在之前的caffe配置中，我们已经下载好了cifar10的数据。这里我就用cifar10的example进行一些修改，建立自己的训练脚本。
进入caffe目录，在/example/cifar10下可以看到一些示例脚本

这里我们复制cifar10_full_sigmoid_train_test.prototxt并重新命名，然后将网络结构修改成我们需要的样子。
注意：将里面的路径修改成绝对路径

name: "CIFAR10_full"
layer {
  name: "cifar"
  type: "Data"
  top: "data"
  top: "label"
  include {
    phase: TRAIN
  }
  transform_param {
    mean_file: "/home/kzj/CNN/caffe/examples/cifar10/mean.binaryproto"
  }
  data_param {
    source: "/home/kzj/CNN/caffe/examples/cifar10/cifar10_train_lmdb"
    batch_size: 100
    backend: LMDB
  }
}
layer {
  name: "cifar"
  type: "Data"
  top: "data"
  top: "label"
  include {
    phase: TEST
  }
  transform_param {
    mean_file: "/home/kzj/CNN/caffe/examples/cifar10/mean.binaryproto"
  }
  data_param {
    source: "/home/kzj/CNN/caffe/examples/cifar10/cifar10_test_lmdb"
    batch_size: 100
    backend: LMDB
  }
}
layer {
  name: "conv1"
  type: "Convolution"
  bottom: "data"
  top: "conv1"
  param {
    lr_mult: 1
  }
  param {
    lr_mult: 2
  }
  convolution_param {
    num_output: 32
    kernel_size: 5
    stride: 1
    weight_filler {
      type: "gaussian"
      std: 0.0001
    }
    bias_filler {
      type: "constant"
    }
  }
}


layer {
  name: "relu1"
  type: "ReLU"
  bottom: "conv1"
  top: "conv1"
}

layer {
  name: "conv2"
  type: "Convolution"
  bottom: "conv1"
  top: "conv2"
  param {
    lr_mult: 1
  }
  param {
    lr_mult: 2
  }
  convolution_param {
    num_output: 32
    kernel_size: 5
    stride: 1
    weight_filler {
      type: "gaussian"
      std: 0.01
    }
    bias_filler {
      type: "constant"
    }
  }
}


layer {
  name: "relu2"
  type: "ReLU"
  bottom: "conv2"
  top: "conv2"
}

layer {
  name: "ip1"
  type: "InnerProduct"
  bottom: "conv2"
  top: "ip1"
  param {
    lr_mult: 1
    decay_mult: 250
  }
  param {
    lr_mult: 2
    decay_mult: 0
  }
  inner_product_param {
    num_output: 10
    weight_filler {
      type: "gaussian"
      std: 0.01
    }
    bias_filler {
      type: "constant"
    }
  }
}
layer {
  name: "accuracy"
  type: "Accuracy"
  bottom: "ip1"
  bottom: "label"
  top: "accuracy"
  include {
    phase: TEST
  }
}
layer {
  name: "loss"
  type: "SoftmaxWithLoss"
  bottom: "ip1"
  bottom: "label"
  top: "loss"
}

再复制cifar10_full_solver.prototxt，并重命名，修改内容。
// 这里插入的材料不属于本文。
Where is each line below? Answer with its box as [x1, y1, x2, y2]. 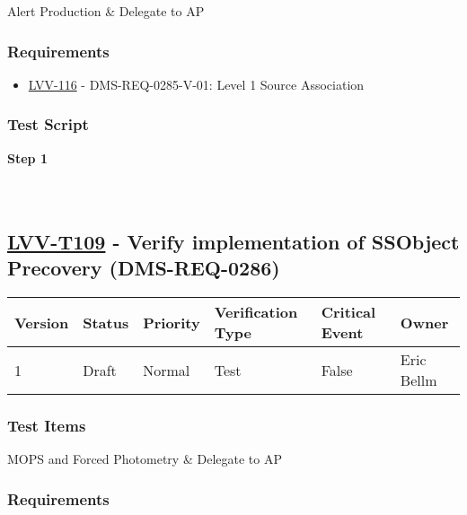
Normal [143, 359, 190, 380]
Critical [321, 301, 376, 322]
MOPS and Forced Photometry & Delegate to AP [7, 450, 282, 468]
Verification [214, 301, 298, 322]
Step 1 [7, 148, 48, 167]
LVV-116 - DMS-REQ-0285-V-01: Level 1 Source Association [28, 74, 365, 93]
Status [83, 311, 129, 333]
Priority [143, 311, 200, 333]

# reduce learning rate after 120 epochs (60000 iters) by factor 0f 10
# then another factor of 10 after 10 more epochs (5000 iters)

# The train/test net protocol buffer definition
net: "/home/kzj/CNN/caffe/kzj_test/two_conv_train_ex.prototxt"
# test_iter specifies how many forward passes the test should carry out.
# In the case of CIFAR10, we have test batch size 100 and 100 test iterations,
# covering the full 10,000 testing images.
test_iter: 100
# Carry out testing every 1000 training iterations.
test_interval: 400
# The base learning rate, momentum and the weight decay of the network.
base_lr: 0.0005
momentum: 0.9
weight_decay: 0.004
# The learning rate policy
lr_policy: "fixed"
# Display every 200 iterations
display: 200
# The maximum number of iterations
max_iter: 10000
# snapshot intermediate results
snapshot: 2000
snapshot_format: HDF5
snapshot_prefix: "/home/kzj/CNN/caffe/kzj_test/two_conv_train"
# solver mode: CPU or GPU
solver_mode: CPU

最后再建立一个执行脚本文件

TOOLS=~/CNN/caffe/build/tools

$TOOLS/caffe train \
	--solver=/home/kzj/CNN/caffe/kzj_test/two_conv_train_ex_solver.prototxt

完成后可以新建一个文件夹， 把三个文件放到一起，但三个文件中的路径一定要是绝对路径，否则训练过程中会出现错误。

现在执行训练脚本即可开始训练，训练完成后会在目录下保存训练好的模型文件。